= The Beatles' 1964 tour of Australasia =

1964 concert tour by the Beatles

The Beatles' 1964 tour of Australia was a several week tour performed by the British rock band the Beatles as a part of their 1964 world tour. It was their first and only tour of Australia and New Zealand. The tour was notable particularly because Jimmie Nicol had replaced a hospitalised Ringo Starr until the Beatles drummer was able to rejoin the tour from the Melbourne dates onward.

==Tour==

Negotiations for an Australasian tour started in October 1963, and Epstein signed on 10 January 1964 (a month before the Beatles’ American tour). The price had increased from £1500 to £2500 for a six-day week plus airfares and excess baggage for drums and amps. Epstein kept to the agreement and reluctantly turned down higher offers e.g. £5,000 a night for five nights from a Tokyo syndicate.
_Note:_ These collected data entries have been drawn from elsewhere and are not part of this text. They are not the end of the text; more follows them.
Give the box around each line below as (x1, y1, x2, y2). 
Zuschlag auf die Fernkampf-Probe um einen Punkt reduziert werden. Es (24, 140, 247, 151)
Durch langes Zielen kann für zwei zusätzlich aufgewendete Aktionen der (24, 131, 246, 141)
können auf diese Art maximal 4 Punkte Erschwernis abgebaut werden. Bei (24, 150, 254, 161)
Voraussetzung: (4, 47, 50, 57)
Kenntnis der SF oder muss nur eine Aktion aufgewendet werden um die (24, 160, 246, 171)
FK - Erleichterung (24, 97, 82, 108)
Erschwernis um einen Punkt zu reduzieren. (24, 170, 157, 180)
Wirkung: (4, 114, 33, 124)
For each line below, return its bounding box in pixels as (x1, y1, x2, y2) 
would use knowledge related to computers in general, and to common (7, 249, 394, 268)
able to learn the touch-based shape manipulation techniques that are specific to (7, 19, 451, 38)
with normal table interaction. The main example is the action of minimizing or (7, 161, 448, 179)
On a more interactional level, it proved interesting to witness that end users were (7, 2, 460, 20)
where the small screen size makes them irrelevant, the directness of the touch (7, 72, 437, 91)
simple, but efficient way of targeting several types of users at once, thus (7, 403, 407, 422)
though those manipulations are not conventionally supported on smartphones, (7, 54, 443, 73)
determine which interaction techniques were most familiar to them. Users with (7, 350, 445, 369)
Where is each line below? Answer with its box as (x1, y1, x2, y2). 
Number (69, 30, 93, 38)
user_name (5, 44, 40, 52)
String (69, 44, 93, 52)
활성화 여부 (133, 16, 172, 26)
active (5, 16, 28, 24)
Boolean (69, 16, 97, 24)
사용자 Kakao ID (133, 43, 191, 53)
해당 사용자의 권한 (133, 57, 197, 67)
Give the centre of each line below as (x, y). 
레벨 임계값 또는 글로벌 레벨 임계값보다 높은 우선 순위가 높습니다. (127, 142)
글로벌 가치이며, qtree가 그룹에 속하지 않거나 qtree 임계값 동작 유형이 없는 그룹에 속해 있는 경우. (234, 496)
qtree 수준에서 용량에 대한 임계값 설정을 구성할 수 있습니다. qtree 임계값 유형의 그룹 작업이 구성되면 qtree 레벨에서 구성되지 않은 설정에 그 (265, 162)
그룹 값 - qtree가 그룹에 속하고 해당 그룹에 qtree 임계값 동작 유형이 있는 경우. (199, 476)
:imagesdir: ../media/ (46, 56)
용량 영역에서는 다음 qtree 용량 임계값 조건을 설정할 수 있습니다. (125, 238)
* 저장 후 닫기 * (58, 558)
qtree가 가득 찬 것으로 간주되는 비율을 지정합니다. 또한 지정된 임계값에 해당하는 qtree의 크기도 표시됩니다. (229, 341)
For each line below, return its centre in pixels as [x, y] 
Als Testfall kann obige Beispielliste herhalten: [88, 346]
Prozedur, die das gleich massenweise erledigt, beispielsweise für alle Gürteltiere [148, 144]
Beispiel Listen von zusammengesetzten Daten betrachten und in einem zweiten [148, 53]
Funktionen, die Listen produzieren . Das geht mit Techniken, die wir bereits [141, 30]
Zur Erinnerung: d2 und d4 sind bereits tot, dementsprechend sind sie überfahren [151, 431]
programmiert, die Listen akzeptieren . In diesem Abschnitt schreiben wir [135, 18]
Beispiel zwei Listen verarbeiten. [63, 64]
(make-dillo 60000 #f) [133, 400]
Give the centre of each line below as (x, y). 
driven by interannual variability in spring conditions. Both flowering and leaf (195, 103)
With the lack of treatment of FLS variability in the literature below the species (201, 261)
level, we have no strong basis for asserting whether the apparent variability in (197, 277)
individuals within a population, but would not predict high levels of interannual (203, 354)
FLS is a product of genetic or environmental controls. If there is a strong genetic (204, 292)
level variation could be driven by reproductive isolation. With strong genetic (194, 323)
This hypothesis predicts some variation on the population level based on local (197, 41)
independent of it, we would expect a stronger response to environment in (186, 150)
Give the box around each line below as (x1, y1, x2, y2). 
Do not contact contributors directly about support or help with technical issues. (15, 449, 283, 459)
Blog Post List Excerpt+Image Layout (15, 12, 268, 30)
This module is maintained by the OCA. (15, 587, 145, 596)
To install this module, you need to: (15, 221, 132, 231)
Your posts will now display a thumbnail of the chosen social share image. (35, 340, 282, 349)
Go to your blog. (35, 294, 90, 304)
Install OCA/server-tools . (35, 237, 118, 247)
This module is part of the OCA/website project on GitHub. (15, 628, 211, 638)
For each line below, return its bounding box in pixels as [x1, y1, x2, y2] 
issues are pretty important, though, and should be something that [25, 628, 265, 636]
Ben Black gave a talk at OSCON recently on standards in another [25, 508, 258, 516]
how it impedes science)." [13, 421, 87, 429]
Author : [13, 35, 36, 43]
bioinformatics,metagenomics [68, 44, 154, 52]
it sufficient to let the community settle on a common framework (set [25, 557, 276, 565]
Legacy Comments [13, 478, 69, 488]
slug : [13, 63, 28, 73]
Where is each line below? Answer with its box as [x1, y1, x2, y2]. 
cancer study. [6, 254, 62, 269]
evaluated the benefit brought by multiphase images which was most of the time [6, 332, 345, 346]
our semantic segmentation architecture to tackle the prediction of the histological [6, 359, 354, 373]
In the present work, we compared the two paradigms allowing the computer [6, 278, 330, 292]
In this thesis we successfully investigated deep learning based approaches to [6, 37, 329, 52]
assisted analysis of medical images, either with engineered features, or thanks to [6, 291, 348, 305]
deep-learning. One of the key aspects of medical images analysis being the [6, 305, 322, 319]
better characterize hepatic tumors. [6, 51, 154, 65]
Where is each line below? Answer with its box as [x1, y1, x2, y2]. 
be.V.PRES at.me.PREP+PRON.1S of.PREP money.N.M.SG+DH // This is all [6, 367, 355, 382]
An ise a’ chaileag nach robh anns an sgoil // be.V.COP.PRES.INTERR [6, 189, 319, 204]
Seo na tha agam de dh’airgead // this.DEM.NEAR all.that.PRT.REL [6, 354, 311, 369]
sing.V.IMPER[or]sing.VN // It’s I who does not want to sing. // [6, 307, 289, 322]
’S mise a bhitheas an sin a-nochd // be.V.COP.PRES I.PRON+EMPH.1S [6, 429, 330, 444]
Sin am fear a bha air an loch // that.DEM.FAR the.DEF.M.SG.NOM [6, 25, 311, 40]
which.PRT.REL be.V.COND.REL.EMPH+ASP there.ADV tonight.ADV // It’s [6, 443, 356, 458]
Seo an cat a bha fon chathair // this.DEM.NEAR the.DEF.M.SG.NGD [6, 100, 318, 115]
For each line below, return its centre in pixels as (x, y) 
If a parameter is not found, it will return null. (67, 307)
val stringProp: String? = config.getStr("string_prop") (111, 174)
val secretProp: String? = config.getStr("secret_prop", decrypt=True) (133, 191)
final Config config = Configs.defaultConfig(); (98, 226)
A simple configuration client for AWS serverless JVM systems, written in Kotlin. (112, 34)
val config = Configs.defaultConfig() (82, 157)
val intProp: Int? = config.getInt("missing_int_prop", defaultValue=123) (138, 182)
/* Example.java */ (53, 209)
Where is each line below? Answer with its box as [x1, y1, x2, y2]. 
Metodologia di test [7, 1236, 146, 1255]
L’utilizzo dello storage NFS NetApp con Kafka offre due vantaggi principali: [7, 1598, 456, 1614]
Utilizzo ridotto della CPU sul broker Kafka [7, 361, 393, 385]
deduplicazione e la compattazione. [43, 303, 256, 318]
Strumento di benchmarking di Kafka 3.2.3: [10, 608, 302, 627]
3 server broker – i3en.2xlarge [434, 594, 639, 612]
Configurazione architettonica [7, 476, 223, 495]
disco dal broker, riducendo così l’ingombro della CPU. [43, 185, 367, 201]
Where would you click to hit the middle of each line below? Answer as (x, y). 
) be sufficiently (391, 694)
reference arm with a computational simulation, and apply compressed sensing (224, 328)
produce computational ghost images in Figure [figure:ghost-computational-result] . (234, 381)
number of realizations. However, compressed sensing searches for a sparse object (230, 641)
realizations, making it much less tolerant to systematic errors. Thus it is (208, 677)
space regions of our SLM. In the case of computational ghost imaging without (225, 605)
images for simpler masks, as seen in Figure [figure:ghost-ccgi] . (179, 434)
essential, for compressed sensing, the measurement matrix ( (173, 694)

The negotiations between Robert Kerridge of Kerridge Odeon in Auckland, Aztec Services (Kenn Brodziak) in Melbourne, and their London agent Cyril Berlin of The Grade Organisation with Brian Epstein were by telegram (many reproduced in the 2024 book).

The Beatles were stated to have made £250,000 from their Australasian tour.

===The Jimmie Nicol replacement===

On the morning of 3 June 1964, the day before setting off on a world tour, Ringo Starr fell ill during a photo session. He fainted and was taken to hospital with a strong fever. He was diagnosed with severe tonsillitis, and hospitalized for a few days in London.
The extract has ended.